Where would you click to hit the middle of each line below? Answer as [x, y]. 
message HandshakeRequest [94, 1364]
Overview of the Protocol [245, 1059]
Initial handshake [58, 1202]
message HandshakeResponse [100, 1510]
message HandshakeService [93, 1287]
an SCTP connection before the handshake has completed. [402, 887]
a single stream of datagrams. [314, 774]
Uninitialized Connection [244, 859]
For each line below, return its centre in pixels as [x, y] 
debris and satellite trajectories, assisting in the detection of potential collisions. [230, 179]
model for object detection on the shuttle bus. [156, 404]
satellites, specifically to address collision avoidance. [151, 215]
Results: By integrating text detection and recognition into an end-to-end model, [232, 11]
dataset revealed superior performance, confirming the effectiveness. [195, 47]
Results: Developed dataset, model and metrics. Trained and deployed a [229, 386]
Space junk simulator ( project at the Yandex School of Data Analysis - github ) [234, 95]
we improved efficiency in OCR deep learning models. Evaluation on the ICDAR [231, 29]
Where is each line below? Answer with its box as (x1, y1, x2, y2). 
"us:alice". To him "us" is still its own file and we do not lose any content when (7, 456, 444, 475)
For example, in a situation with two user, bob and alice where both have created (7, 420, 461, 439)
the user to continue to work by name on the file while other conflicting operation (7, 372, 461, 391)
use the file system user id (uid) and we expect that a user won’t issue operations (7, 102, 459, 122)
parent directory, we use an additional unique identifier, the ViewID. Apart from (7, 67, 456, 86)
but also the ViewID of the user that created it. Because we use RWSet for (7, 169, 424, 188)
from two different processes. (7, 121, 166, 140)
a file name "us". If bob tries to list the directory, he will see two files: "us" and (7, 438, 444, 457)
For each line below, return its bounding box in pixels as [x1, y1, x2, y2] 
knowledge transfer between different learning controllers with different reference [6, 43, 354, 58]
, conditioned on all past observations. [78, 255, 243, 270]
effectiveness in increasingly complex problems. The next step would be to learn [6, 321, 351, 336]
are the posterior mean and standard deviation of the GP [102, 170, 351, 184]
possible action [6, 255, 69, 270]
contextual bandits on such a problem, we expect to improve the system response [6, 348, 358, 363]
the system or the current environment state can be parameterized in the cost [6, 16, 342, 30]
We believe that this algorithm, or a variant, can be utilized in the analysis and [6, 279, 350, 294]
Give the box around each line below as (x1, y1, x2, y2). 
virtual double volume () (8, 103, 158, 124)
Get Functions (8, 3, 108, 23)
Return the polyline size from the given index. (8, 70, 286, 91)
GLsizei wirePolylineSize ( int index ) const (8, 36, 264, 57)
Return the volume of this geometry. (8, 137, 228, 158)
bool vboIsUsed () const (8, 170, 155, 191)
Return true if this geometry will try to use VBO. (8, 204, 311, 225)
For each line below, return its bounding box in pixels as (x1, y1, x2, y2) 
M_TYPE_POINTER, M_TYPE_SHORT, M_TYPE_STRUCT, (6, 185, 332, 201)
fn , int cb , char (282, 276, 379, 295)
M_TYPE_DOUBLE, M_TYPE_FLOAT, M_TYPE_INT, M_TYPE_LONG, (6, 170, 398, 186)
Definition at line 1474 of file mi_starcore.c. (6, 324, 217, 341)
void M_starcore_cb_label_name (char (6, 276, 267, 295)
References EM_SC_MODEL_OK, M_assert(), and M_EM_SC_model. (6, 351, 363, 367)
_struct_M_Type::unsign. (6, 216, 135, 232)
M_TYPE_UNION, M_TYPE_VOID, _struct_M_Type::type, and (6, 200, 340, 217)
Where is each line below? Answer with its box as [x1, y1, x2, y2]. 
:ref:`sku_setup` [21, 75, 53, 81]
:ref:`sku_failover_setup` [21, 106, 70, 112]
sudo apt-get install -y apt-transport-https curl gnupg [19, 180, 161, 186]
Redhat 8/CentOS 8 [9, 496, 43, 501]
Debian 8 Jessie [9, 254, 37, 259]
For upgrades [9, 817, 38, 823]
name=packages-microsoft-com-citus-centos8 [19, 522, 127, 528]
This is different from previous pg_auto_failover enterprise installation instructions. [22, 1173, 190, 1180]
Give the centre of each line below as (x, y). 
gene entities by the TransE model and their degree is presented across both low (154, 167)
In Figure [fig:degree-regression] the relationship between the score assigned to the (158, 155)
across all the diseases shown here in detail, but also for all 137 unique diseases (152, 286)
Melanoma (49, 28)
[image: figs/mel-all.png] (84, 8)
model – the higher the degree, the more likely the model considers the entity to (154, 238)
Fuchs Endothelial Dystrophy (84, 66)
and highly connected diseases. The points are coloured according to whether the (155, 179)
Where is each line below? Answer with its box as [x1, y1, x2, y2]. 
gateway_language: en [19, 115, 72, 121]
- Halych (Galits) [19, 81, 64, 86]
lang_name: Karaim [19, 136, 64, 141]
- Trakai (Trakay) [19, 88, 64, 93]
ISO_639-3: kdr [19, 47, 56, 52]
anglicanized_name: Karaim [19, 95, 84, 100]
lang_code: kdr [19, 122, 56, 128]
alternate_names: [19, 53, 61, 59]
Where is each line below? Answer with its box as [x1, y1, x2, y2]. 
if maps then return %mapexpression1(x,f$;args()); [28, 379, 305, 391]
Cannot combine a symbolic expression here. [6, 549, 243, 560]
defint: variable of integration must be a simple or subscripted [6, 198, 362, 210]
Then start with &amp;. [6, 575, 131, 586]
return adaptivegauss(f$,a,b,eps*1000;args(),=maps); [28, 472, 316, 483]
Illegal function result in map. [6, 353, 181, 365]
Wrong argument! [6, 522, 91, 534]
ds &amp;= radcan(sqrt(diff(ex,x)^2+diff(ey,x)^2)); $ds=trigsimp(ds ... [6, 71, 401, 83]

◆ Task item
Copy each line of the entries that includes the word "effectiveness".

◆ Exercise solution
dataset revealed superior performance, confirming the effectiveness. [195, 47]
effectiveness in increasingly complex problems. The next step would be to learn [6, 321, 351, 336]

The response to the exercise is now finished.